• Provided records

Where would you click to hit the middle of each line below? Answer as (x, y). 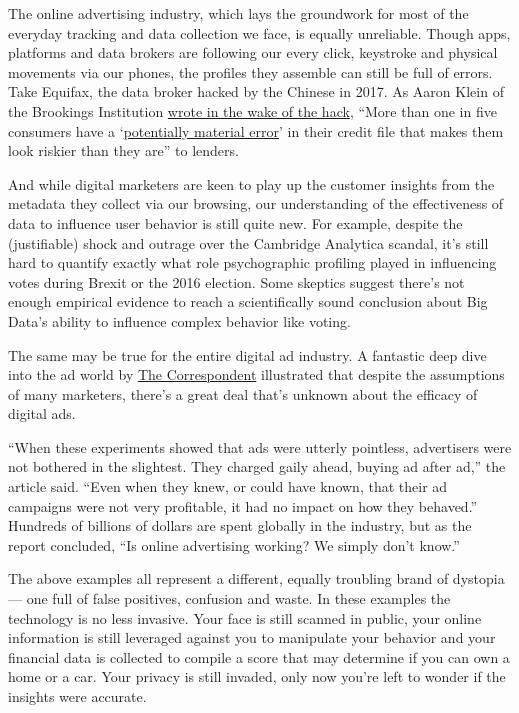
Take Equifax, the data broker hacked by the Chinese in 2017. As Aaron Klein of (256, 91)
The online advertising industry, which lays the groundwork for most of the (238, 13)
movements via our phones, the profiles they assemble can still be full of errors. (250, 71)
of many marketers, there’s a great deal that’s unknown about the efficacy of (243, 393)
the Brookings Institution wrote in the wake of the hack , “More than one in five (252, 110)
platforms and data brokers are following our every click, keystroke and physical (253, 52)
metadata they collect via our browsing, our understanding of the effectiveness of (256, 203)
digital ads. (42, 413)
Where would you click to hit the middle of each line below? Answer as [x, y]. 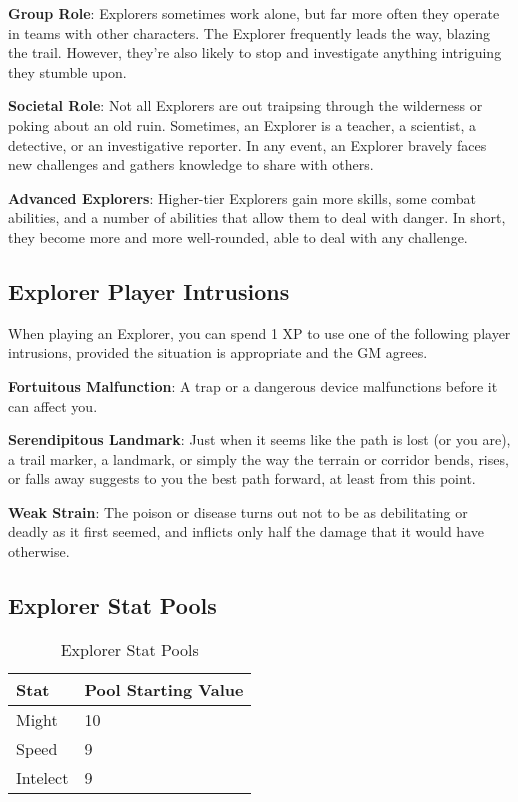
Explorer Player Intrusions [149, 290]
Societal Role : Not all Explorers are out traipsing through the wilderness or [245, 105]
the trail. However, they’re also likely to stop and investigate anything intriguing [255, 52]
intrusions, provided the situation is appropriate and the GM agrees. [218, 352]
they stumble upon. [67, 71]
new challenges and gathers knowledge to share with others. [191, 164]
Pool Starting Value [164, 689]
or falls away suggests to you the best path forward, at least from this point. [242, 478]
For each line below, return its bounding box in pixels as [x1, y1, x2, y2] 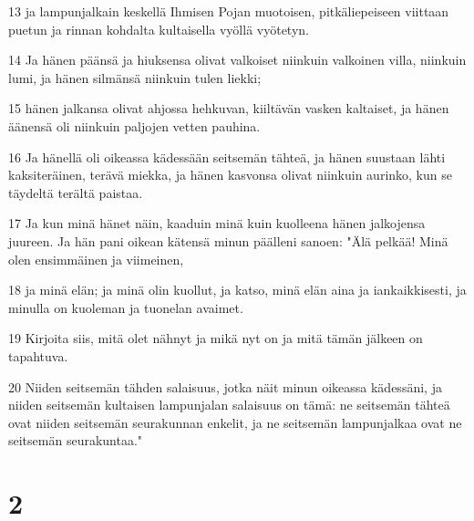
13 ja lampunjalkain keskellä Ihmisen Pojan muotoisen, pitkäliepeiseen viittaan [8, 2, 449, 20]
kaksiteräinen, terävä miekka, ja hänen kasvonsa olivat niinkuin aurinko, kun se [8, 165, 452, 184]
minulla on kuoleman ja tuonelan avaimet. [8, 297, 243, 317]
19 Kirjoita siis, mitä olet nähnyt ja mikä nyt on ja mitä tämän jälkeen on [8, 328, 423, 348]
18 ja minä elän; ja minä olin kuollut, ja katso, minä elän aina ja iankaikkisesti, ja [8, 280, 467, 299]
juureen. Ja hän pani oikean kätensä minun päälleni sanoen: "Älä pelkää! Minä [8, 231, 448, 250]
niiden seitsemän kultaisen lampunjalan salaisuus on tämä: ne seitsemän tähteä [8, 395, 450, 414]
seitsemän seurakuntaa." [8, 431, 143, 450]
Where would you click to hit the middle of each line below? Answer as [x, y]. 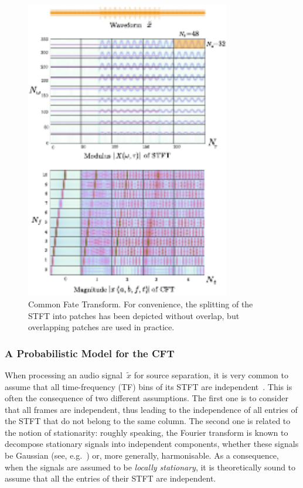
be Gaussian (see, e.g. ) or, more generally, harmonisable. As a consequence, [142, 455]
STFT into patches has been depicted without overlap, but [134, 315]
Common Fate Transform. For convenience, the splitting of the [141, 304]
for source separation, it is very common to [211, 375]
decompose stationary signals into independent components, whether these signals [152, 444]
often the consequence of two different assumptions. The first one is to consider [147, 398]
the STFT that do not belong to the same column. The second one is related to [148, 421]
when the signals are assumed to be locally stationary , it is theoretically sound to [150, 467]
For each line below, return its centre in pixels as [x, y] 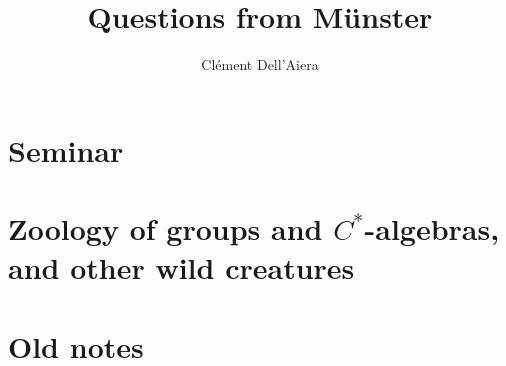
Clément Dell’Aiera [260, 64]
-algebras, [432, 228]
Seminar [66, 149]
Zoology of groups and [165, 228]
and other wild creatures [181, 267]
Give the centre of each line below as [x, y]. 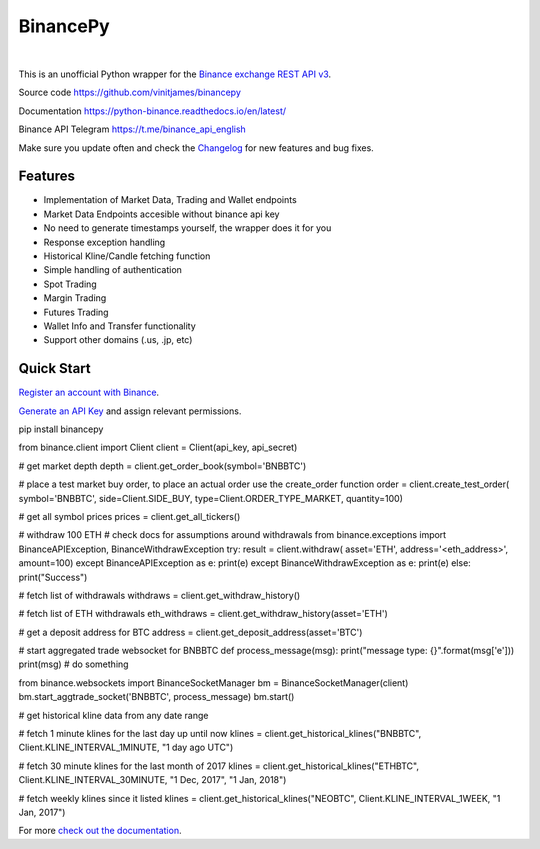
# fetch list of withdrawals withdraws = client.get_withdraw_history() [159, 595]
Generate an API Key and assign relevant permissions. [130, 411]
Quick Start [54, 368]
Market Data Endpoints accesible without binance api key [161, 214]
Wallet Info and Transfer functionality [120, 326]
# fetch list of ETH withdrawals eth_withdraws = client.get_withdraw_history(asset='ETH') [203, 614]
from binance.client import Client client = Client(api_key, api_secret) [158, 447]
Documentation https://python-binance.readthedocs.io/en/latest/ [152, 111]

• What you will do
Your answer must be an exact copy of the lines from the start of the entries through the line with "be Gaussian (see, e.g.", with no pictures.

• Finished task
Where would you click to hit the middle of each line below? Answer as (x, y). 
Take Equifax, the data broker hacked by the Chinese in 2017. As Aaron Klein of (256, 91)
The online advertising industry, which lays the groundwork for most of the (238, 13)
movements via our phones, the profiles they assemble can still be full of errors. (250, 71)
of many marketers, there’s a great deal that’s unknown about the efficacy of (243, 393)
the Brookings Institution wrote in the wake of the hack , “More than one in five (252, 110)
platforms and data brokers are following our every click, keystroke and physical (253, 52)
metadata they collect via our browsing, our understanding of the effectiveness of (256, 203)
digital ads. (42, 413)
Where would you click to hit the middle of each line below? Answer as [x, y]. 
Explorer Player Intrusions [149, 290]
Societal Role : Not all Explorers are out traipsing through the wilderness or [245, 105]
the trail. However, they’re also likely to stop and investigate anything intriguing [255, 52]
intrusions, provided the situation is appropriate and the GM agrees. [218, 352]
they stumble upon. [67, 71]
new challenges and gathers knowledge to share with others. [191, 164]
Pool Starting Value [164, 689]
or falls away suggests to you the best path forward, at least from this point. [242, 478]
For each line below, return its bounding box in pixels as [x1, y1, x2, y2] 
13 ja lampunjalkain keskellä Ihmisen Pojan muotoisen, pitkäliepeiseen viittaan [8, 2, 449, 20]
kaksiteräinen, terävä miekka, ja hänen kasvonsa olivat niinkuin aurinko, kun se [8, 165, 452, 184]
minulla on kuoleman ja tuonelan avaimet. [8, 297, 243, 317]
19 Kirjoita siis, mitä olet nähnyt ja mikä nyt on ja mitä tämän jälkeen on [8, 328, 423, 348]
18 ja minä elän; ja minä olin kuollut, ja katso, minä elän aina ja iankaikkisesti, ja [8, 280, 467, 299]
juureen. Ja hän pani oikean kätensä minun päälleni sanoen: "Älä pelkää! Minä [8, 231, 448, 250]
niiden seitsemän kultaisen lampunjalan salaisuus on tämä: ne seitsemän tähteä [8, 395, 450, 414]
seitsemän seurakuntaa." [8, 431, 143, 450]
Where would you click to hit the middle of each line below? Answer as [x, y]. 
be Gaussian (see, e.g. ) or, more generally, harmonisable. As a consequence, [142, 455]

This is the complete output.